LLMs major use is mimicking human beings at the cost of incredible amounts of electricity. Last I checked we have plenty of human beings and will all die if our power consumption keeps going up, so it’s absolutely not worth it. Comparing it to literally any useful technology is disingenuous.
And don’t go spouting some bullshit about it getting better over time, because the Datacenters aren’t being built in the hypothetical future when it is better, they’re being built NOW.
Look, I can suggest you start this thread over and read it from the top, because the ways this doesn’t make much sense have been thoroughly explained.
Because this is a long one and if you were going to do that you would have already, I’ll at least summarize the headlines: LLMs exist whether you like them or not, they can be quantized down to more reasonable power usage, are running well locally on laptops and tablets burning just a few watts for just a few seconds (NOW, as you put it). They are just one application of ML tech, and are not useless at all (fuzzy searches with few specific parameters, accessibility features, context-rich explanations of out of context images or text), even if their valid uses are misrepresented by both advocates and detractors. They are far from the only commonplace computing task that is now using a lot more power than the equivalent a few years ago, which is a larger issue than just the popularity of ML apps. Granting that LLMs will exist in any case, running them on a data center is more efficient, and the issue isn’t just “power consumption” but also how the power is generated and what the reclamation of the waste products (in this case excess heat and used water) is on the other end.

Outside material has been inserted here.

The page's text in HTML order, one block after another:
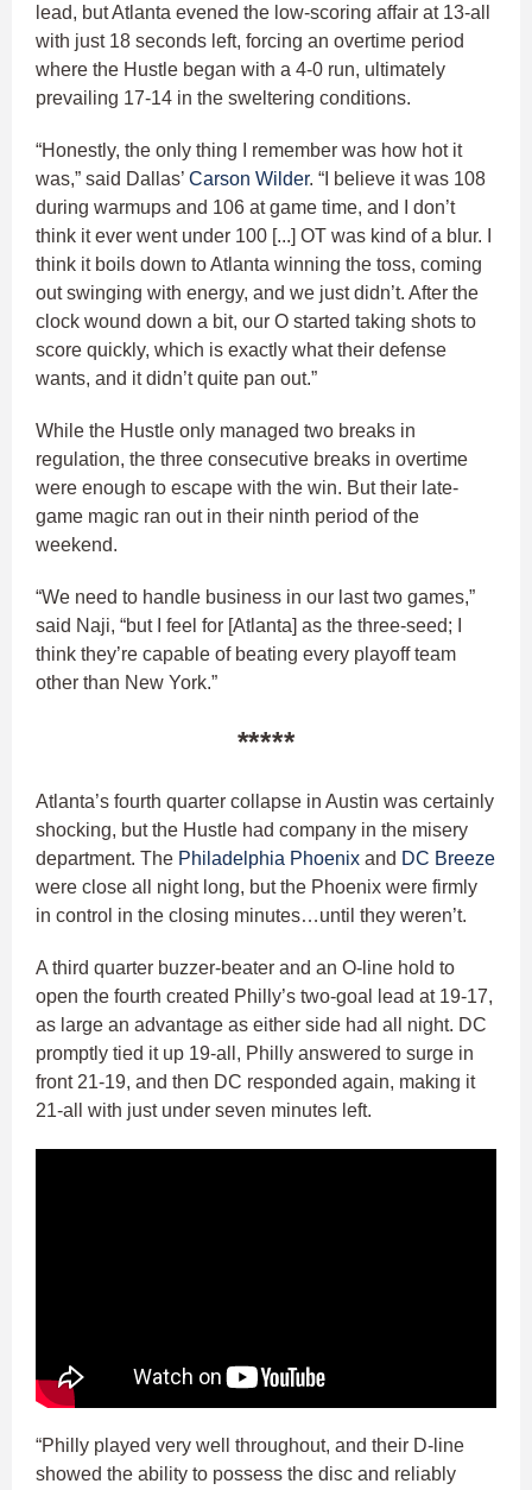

I genuinely would not recommend that we engage in a back and forth breaking that down because, again, that’s what this very long thread has been about already and a) I have heard every argument the AI moral panic has puth forth (and the ones the dumb techbro singularity peddlers have put forth, too), and b) we’d just go down a circular rabbit hole of repeating what we’ve already established here over and over again and certainly not convince each other of anything (because see point A).
They exist at the current scale because we’re not regulating them, not whether we like it or not.
Absolutely not true. Regulations are both in place and in development, and none of them seem like they would prevent any of the applications currently in the market. I know the fearmongering side keeps arguing that a copyright case will stop the development of these but, to be clear, that’s not going to happen. All it’ll take is an extra line in an EULA to mitigate or investing in the dataset of someone who has a line in their EULA (Twitter, Reddit already, more to come for sure). The industry is actually quite fond of copyright-based training restrictions, as their main effect is most likely to be to close off open source alternatives and make it so that only Meta, Google, and MS/OpenAI can afford model training.
These are super not going away. Regulation is needed, but it’s not restricting or eliminating these applications in any way that would make a dent on the also poorly understood power consumption costs.
Regulating markets absolutely does prevent practices in those markets. Literally the point.